Location
- Dalupaon, Pasacao,, Camarines Sur, Philippines
- Coordinates: 13°33′04″N 122°56′49″E﻿ / ﻿13.55108°N 122.94697°E

Information
- Type: Government
- Motto: In hoc signo vinces ("In this sign, you will conquer")
- Established: 1966
- Principal: Mrs. Mercedita C. Bajan
- Colors: Blue and White
- Nickname: Dalupians
- Hymns: "Alma Mater Song" "Dalupians"

= Dalupaon Elementary School =

Public elementary school in Camarines Sur, Philippines

The Dalupaon Elementary School (DES) is a government primary school in Pasacao, Camarines Sur, Philippines.
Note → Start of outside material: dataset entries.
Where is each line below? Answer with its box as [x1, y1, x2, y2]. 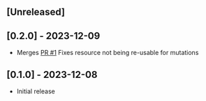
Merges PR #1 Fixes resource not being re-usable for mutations [16, 49, 199, 57]
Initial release [16, 87, 55, 95]
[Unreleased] [6, 6, 66, 18]
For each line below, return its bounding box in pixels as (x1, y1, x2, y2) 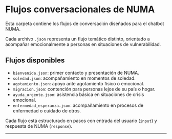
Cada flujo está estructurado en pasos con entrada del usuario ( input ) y (5, 118, 157, 124)
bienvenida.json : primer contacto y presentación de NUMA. (12, 69, 139, 76)
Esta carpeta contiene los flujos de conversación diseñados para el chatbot (5, 20, 164, 27)
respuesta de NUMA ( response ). (5, 123, 73, 129)
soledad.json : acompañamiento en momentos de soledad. (12, 75, 136, 81)
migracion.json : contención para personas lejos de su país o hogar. (12, 86, 156, 92)
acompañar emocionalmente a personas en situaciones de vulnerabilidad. (5, 41, 161, 47)
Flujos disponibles (5, 56, 65, 65)
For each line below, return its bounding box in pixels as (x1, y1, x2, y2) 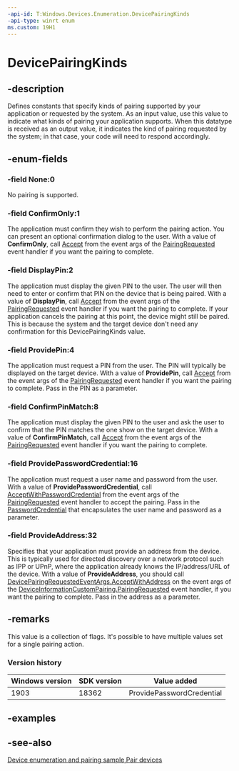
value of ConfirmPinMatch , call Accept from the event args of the (7, 433, 202, 442)
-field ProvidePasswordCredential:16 (7, 459, 138, 469)
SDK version (78, 676, 123, 686)
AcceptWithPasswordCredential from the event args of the (7, 490, 180, 499)
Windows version (11, 676, 72, 686)
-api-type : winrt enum (7, 17, 75, 24)
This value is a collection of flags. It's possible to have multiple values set (7, 632, 223, 640)
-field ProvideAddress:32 (7, 530, 98, 540)

It was formally recognized as an elementary school in 1972 at Barangay Dalupaon.

The Dalupians is the official primary student publication of the Dalupaon Elementary School.
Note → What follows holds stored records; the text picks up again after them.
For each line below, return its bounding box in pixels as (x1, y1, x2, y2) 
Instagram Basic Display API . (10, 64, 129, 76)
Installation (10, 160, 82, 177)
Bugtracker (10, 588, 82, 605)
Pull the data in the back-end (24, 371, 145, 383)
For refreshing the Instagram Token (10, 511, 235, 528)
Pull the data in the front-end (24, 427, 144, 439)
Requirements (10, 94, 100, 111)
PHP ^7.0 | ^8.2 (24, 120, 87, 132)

This school is a historical landmark known for keeping the remnants of a huge sawmill called "Camarin" by Spaniards and natives of Dalupaon. This was used by Spaniards in constructing two galleons during the governorship of Juan de Silva (1609-1616) that were named Nuestra Señora de Guadalupe and Santo Ángel de la Guarda. These two are among the List of ships of the line of Spain.